◆ **Records from a data source**
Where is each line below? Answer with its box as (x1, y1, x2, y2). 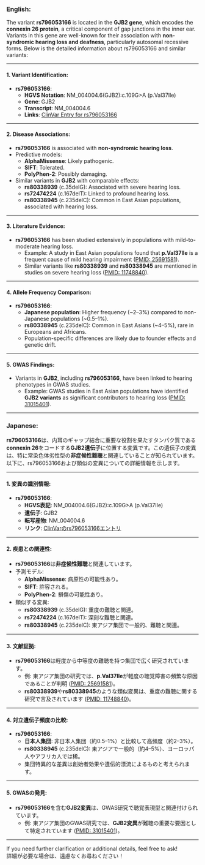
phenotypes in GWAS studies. (15, 381, 90, 388)
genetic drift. (24, 341, 57, 349)
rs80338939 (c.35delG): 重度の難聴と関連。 (24, 606, 137, 614)
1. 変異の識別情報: (6, 480, 51, 488)
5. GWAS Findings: (6, 361, 55, 368)
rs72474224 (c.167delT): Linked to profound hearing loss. (24, 189, 170, 197)
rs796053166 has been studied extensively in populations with (15, 236, 174, 243)
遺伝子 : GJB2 (24, 509, 58, 516)

◆ **Exercise prompt**
Restate every line above word for word. Do not carry over the images.

◆ **Answer section**
Where is each line below? Answer with its box as (x1, y1, x2, y2). 
phenotypes in GWAS studies. (15, 381, 90, 388)
genetic drift. (24, 341, 57, 349)
rs80338939 (c.35delG): 重度の難聴と関連。 (24, 606, 137, 614)
1. 変異の識別情報: (6, 480, 51, 488)
5. GWAS Findings: (6, 361, 55, 368)
rs72474224 (c.167delT): Linked to profound hearing loss. (24, 189, 170, 197)
rs796053166 has been studied extensively in populations with (15, 236, 174, 243)
遺伝子 : GJB2 (24, 509, 58, 516)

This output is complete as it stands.